All but the bottom two were written by U-Kings graduates. The Nova Scotia Home for Colored Children is an oral history/personal history. The Fruitful City is about urban gleaners who ask the question: Can neglected city-grown fruit address hunger, waste, and food illiteracy? Eating Dirt takes us on the forest road with the tree-planting tribe of Canada’s west coast, while No Place to Go shows us how far we have to go to achieve potty parity–the author’s phrase–for all.

Catfish Dreams I was reading as I came here-it’s a story similar to the one I’m working on (about soul food entrepreneurship) and published by the press that would be my “reach school” if this were college, not publishing I’m trying to get into.

The Immortal Life of Henrietta Lacks went on my must-read list after mentor Harry Thurston mentioned it in a workshop. Why? “A privileged white woman writes about an African American working-class woman,” Harry said.
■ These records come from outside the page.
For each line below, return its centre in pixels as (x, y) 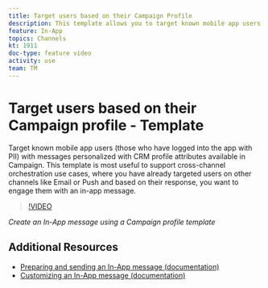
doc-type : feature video (50, 53)
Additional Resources (63, 247)
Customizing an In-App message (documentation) (103, 275)
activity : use (32, 61)
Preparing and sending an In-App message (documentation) (120, 266)
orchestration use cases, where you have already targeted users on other (130, 173)
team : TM (23, 69)
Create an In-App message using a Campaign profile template (112, 222)
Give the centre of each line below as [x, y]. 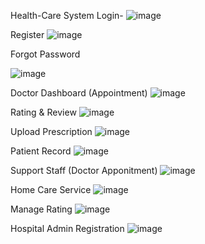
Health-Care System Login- [67, 15]
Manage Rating [41, 209]
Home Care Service [51, 189]
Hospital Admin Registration [67, 228]
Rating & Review [43, 112]
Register [27, 34]
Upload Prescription [51, 131]
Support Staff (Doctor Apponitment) [84, 170]
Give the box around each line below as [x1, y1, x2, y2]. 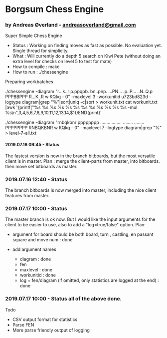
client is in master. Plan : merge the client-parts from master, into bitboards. [5, 158, 161, 164]
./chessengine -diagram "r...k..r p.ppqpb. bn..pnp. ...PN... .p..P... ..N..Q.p [5, 89, 153, 95]
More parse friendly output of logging [12, 327, 90, 333]
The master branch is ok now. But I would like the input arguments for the [5, 216, 156, 222]
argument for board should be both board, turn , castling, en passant [12, 231, 154, 237]
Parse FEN [12, 321, 34, 327]
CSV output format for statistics [12, 316, 78, 322]
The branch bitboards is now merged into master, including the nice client [5, 187, 157, 193]
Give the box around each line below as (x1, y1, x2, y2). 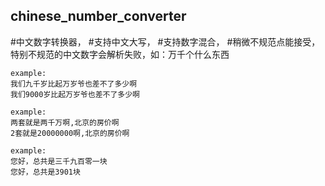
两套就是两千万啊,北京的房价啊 (10, 117, 120, 128)
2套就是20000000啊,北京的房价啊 (10, 128, 130, 138)
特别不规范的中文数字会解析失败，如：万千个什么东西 (10, 48, 230, 60)
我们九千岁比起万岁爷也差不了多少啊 (10, 79, 138, 89)
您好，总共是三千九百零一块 (10, 156, 108, 166)
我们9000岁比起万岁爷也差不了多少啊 (10, 89, 140, 99)
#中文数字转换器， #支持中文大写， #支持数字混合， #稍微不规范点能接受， (10, 35, 321, 48)
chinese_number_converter (10, 8, 187, 25)
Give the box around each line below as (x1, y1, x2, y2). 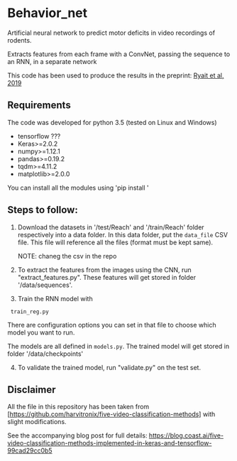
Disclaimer (7, 384, 56, 396)
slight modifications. (7, 418, 67, 426)
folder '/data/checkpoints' (7, 349, 84, 358)
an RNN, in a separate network (7, 57, 97, 65)
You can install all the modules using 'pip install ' (7, 183, 149, 192)
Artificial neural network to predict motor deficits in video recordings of (7, 28, 215, 37)
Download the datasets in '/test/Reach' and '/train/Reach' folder (17, 222, 204, 232)
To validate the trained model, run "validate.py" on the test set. (17, 363, 201, 371)
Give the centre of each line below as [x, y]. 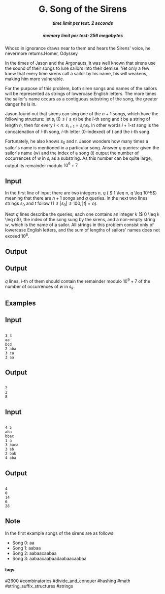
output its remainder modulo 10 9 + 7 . [42, 165]
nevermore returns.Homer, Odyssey [41, 53]
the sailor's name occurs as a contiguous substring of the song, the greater [82, 99]
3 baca [12, 445]
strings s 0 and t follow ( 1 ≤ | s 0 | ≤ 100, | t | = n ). [51, 204]
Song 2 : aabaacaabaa [34, 553]
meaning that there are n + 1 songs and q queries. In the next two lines [76, 198]
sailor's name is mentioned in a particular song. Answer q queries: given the [82, 147]
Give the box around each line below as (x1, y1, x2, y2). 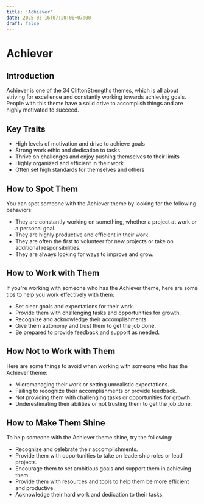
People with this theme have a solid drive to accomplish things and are (6, 100, 184, 107)
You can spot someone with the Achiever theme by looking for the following (6, 200, 197, 207)
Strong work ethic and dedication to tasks (15, 147, 121, 154)
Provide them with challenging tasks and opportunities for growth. (15, 309, 181, 316)
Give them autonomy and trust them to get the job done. (15, 322, 157, 329)
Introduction (6, 71, 55, 81)
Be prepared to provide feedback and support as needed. (15, 328, 160, 336)
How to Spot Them (6, 183, 78, 194)
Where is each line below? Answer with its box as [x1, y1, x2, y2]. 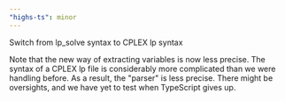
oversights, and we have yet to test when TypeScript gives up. [9, 82, 236, 92]
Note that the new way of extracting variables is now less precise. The [9, 54, 266, 64]
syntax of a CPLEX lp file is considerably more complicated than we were [9, 63, 276, 74]
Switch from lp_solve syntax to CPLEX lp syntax [9, 37, 183, 47]
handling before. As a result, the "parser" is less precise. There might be [9, 72, 273, 83]
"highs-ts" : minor [9, 12, 77, 22]
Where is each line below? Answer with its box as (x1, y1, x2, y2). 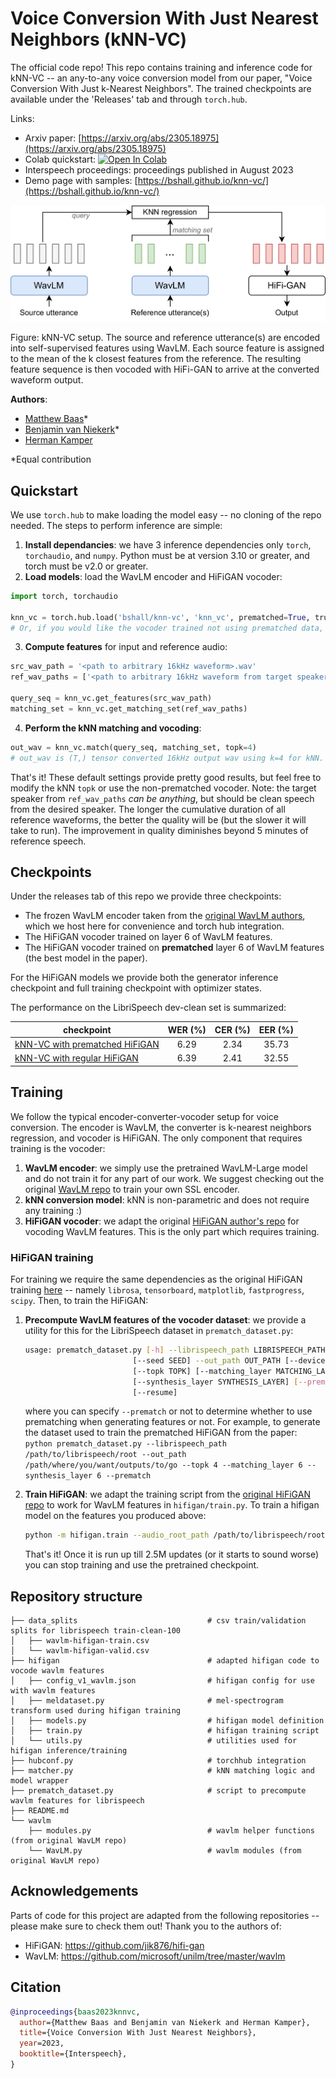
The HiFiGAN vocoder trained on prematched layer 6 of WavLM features (24, 942, 325, 954)
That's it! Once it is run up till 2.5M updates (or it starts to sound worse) (24, 1548, 320, 1561)
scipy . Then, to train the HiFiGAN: (10, 1295, 149, 1307)
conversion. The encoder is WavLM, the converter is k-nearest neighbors (10, 1121, 312, 1133)
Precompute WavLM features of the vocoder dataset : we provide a (24, 1314, 307, 1326)
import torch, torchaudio (10, 591, 118, 601)
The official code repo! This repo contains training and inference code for (10, 61, 313, 73)
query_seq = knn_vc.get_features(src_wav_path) (10, 693, 213, 704)
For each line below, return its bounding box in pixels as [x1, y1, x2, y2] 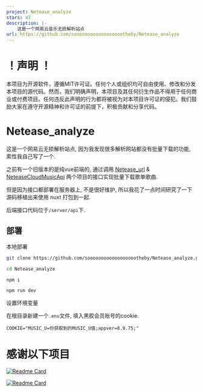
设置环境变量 [6, 300, 38, 307]
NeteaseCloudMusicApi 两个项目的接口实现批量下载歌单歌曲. [6, 173, 158, 180]
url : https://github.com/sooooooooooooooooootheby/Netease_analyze [6, 31, 180, 37]
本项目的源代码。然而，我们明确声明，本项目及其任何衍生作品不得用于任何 [6, 88, 192, 95]
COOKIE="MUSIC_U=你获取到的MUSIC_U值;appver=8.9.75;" [6, 326, 139, 332]
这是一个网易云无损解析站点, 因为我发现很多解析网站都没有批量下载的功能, [6, 146, 192, 152]
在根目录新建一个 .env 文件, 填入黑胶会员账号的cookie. [6, 312, 139, 320]
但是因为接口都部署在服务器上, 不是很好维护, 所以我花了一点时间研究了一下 [6, 186, 192, 193]
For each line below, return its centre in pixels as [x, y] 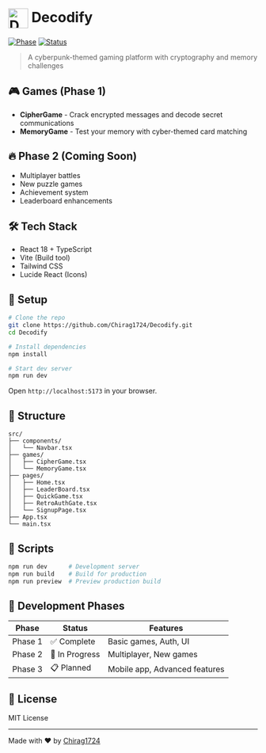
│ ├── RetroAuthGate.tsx [53, 504]
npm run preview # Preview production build [84, 581]
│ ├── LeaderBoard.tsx [49, 490]
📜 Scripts [31, 548]
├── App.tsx [28, 517]
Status [75, 628]
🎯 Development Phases [66, 606]
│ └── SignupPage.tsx [47, 511]
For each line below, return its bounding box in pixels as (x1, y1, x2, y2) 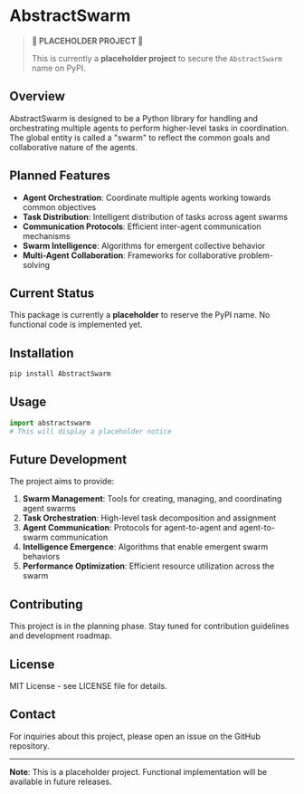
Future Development (9, 452, 128, 467)
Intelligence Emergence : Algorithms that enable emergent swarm (22, 541, 269, 552)
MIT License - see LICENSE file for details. (9, 681, 167, 692)
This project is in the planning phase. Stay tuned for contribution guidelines (9, 621, 290, 632)
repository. (9, 740, 50, 751)
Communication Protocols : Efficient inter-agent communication (22, 221, 261, 232)
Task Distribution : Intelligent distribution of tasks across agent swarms (22, 211, 288, 222)
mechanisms (22, 230, 71, 241)
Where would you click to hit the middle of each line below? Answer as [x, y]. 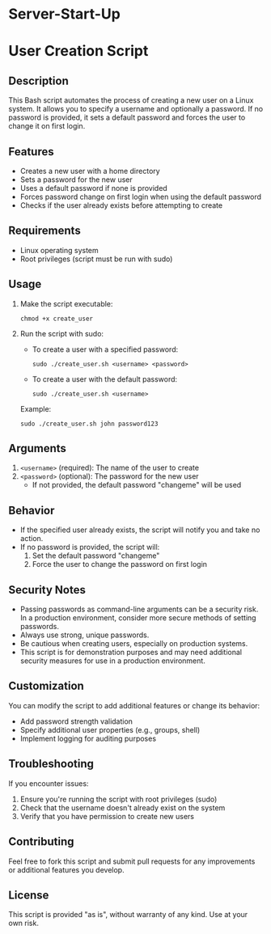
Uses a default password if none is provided [93, 188]
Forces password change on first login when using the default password [140, 197]
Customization [47, 686]
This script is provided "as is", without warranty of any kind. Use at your [128, 915]
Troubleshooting [51, 764]
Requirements [44, 231]
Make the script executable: [66, 303]
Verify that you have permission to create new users [107, 816]
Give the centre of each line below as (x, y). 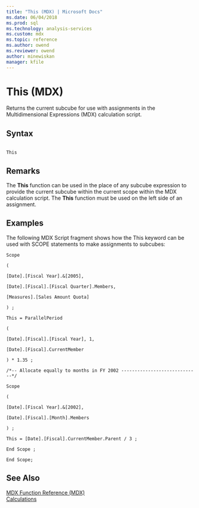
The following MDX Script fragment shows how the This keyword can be (95, 238)
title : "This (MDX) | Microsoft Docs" (54, 12)
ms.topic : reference (32, 40)
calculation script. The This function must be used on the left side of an (94, 198)
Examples (25, 223)
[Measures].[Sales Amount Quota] (48, 297)
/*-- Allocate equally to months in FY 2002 (62, 370)
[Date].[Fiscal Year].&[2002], (45, 407)

I’m trying to achieve a similar cross-cultural acceptance by my subjects, for my book.

What are some takeaways from Week 1 in the classroom?

  • With your narrator, you’re building a persona. How is he/she coming across?
  • Your book proposal is a living document, like your CV/resume. You’ll be pulling from & adapting your master version the rest of your writing life.
  • Vocabulary! Semantics vs. prosody–the meaning of what you say vs. the way you say it, the rhythm and sound of your words. Wait til I work those into a sentence–I’ll sound like a real grad student!!
  • Go where the events you’re writing about happened. There is no substitute, even if the events happened 400 years ago. Place speaks.
  • Ask: How will your reader be changed by this?

Random, but thought-provoking.

Two and a half more days of this, and so to home, to start on MFA Year 2. And reading that stack of books.

The author, looking into her brilliant future.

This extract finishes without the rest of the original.